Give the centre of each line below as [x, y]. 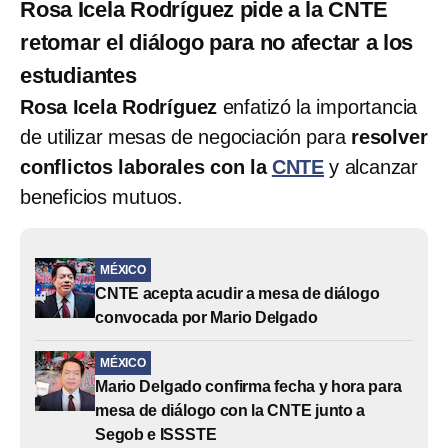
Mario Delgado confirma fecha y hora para [248, 386]
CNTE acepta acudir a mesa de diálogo [237, 293]
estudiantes [78, 75]
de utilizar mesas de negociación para [183, 136]
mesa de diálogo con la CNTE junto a [230, 410]
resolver [386, 136]
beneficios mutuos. [102, 196]
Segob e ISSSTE [156, 434]

EXERCISE DETAILS:
Return, without any change, only the lines from the one containing "estudiantes [78, 75]" through the last line of the entries above.

EXERCISE RESPONSE:
estudiantes [78, 75]
de utilizar mesas de negociación para [183, 136]
mesa de diálogo con la CNTE junto a [230, 410]
resolver [386, 136]
beneficios mutuos. [102, 196]
Segob e ISSSTE [156, 434]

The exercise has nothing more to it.